== Exercise input ==

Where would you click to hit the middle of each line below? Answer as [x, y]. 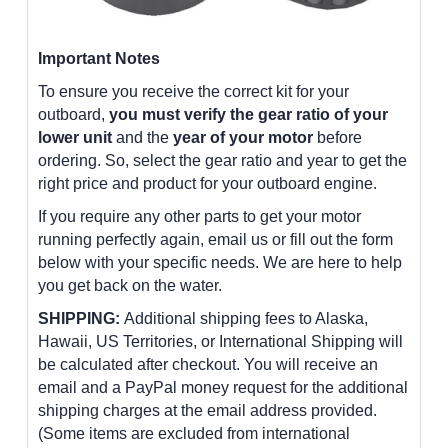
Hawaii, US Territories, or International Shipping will [220, 341]
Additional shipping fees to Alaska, [246, 318]
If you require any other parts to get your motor [199, 216]
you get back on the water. [130, 285]
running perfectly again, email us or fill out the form [215, 239]
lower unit [75, 137]
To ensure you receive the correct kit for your [193, 91]
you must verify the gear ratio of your [248, 114]
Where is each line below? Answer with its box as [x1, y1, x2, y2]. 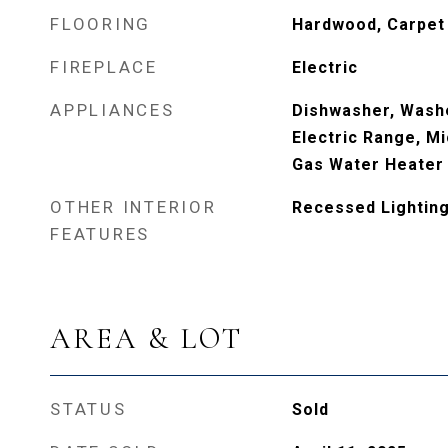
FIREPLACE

== What the task requires ==
Give the entries again, exactly and in full, with no image included.

== Solution to this problem ==
Where would you click to hit the middle of each line below? Answer as [x, y]. 
Hawaii, US Territories, or International Shipping will [220, 341]
Additional shipping fees to Alaska, [246, 318]
If you require any other parts to get your motor [199, 216]
you get back on the water. [130, 285]
running perfectly again, email us or fill out the form [215, 239]
lower unit [75, 137]
To ensure you receive the correct kit for your [193, 91]
you must verify the gear ratio of your [248, 114]
Where is each line below? Answer with its box as [x1, y1, x2, y2]. 
FIREPLACE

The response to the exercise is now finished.